First order of business - had son-in-law relocate the dishwasher to the sink wall.



Si*nk Wall*

The original doors and drawer fronts needed some TLC - decided to make new ones





*Production Started* - I won't go into the actual build process. I'm sure everyone here is aware of the process - European style cabinets (no face frames) 6-way adjustable hinges. Cabinets and drawer banks start as basic boxes. Slides (full extension/soft close) are added to the drawer banks, shelf pin holes are added to the cabinet panels. All construction (gables, bottoms, shelves, nailers (top and back on base cabinets), drawer boxes made with 5/8" melamine, any exposed edge is edge banded
*
18" Bank of Drawers - Slides installed*



*36" and 18" Bank of Drawers - Drawers installed*






*Installation

Pantry and Drawer Banks in Place*



*Corner Base Cabinet, Microwave Cab and Uppers installed.*



*New Doors* (Shaker or rail and style, pick a name) installed on Sink Wall Cabs. Doors and drawer fronts sprayed - 2 coats of primer and 1 coat of paint with lots of sanding in between - came out smooth as glass.

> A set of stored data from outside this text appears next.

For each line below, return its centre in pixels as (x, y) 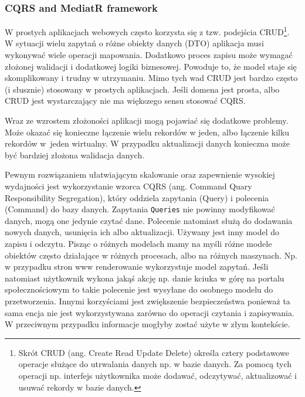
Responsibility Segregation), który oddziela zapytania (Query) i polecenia (137, 197)
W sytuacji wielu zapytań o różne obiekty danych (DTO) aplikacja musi (134, 43)
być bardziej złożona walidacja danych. (75, 155)
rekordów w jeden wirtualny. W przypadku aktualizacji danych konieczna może (147, 143)
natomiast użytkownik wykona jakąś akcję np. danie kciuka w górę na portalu (145, 278)
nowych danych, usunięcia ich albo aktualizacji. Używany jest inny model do (142, 232)
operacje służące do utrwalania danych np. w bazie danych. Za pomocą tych (155, 364)
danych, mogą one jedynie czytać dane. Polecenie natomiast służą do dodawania (149, 220)
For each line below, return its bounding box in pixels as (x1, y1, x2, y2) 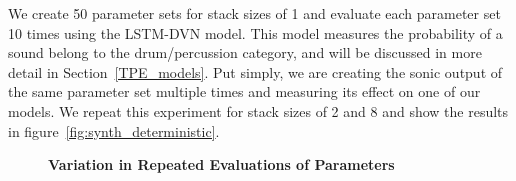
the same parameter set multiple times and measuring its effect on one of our (8, 81, 481, 102)
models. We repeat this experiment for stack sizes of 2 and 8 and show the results (8, 100, 509, 121)
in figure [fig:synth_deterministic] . (8, 120, 220, 141)
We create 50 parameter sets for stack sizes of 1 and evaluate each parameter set (8, 3, 501, 23)
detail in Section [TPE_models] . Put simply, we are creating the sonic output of (8, 61, 503, 82)
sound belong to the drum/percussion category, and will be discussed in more (8, 42, 482, 63)
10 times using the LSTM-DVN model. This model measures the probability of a (8, 22, 503, 43)
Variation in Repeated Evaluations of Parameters (48, 154, 395, 175)

*Doors and Drawer Fronts, Pulls and Knobs on New Cabs, Crown Moulding* on new side (old side had a bulk head, so no room for crown)

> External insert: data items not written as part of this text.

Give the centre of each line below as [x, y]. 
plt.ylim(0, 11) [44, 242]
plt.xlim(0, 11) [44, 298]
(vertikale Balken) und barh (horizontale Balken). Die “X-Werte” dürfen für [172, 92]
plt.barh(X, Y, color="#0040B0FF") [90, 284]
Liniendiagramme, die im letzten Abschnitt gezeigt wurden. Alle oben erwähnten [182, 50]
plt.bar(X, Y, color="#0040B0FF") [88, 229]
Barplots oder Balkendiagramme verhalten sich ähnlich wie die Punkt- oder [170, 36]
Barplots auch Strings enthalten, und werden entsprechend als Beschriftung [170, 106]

You'll notice there are two end panels that look like doors. There are actually 5 end panels total (3 on the sink wall). Made fake doors for these and attached from the inside of the cabinets so no screws visible from the outside on these and dressed up the ends a little to make them look like the rest of the doors.

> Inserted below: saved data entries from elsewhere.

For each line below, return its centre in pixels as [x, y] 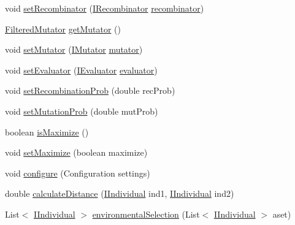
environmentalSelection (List [146, 214]
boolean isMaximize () [47, 132]
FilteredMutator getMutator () [63, 29]
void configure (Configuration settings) [78, 173]
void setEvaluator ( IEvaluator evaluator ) [81, 70]
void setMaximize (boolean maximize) [76, 152]
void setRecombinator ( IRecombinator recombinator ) [105, 8]
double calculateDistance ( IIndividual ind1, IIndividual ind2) [120, 193]
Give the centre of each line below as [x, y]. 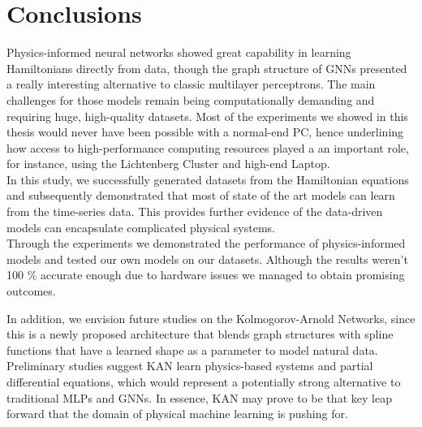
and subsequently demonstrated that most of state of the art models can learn [201, 195]
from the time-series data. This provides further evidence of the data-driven [195, 211]
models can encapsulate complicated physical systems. [141, 227]
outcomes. [31, 291]
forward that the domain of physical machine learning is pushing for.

The pantry at the far left is full depth, and 80" inches tall. Constructed in two cabinets -lower cab is 55" and upper cab is 25". The pantry has six doors but each side of the lower doors open in pairs - with 2 hinges per door and a steel dowel set into holes drilled in the upper/lower edge holding the front of the door together. The pin can be removed once one set of hinges is removed, allowing the doors to come apart.

*Grandson admiring new Cabinets* (yup, he helped with some of the drawer knobs)



So, total of 29 doors, 12 drawer fronts - enjoyed the build and thanks to my friend who has a large shop and spray equipment.

All that's left to do is new countertop - leaving that up to daughter to pick out and have installed ... and they're leaning towards granite.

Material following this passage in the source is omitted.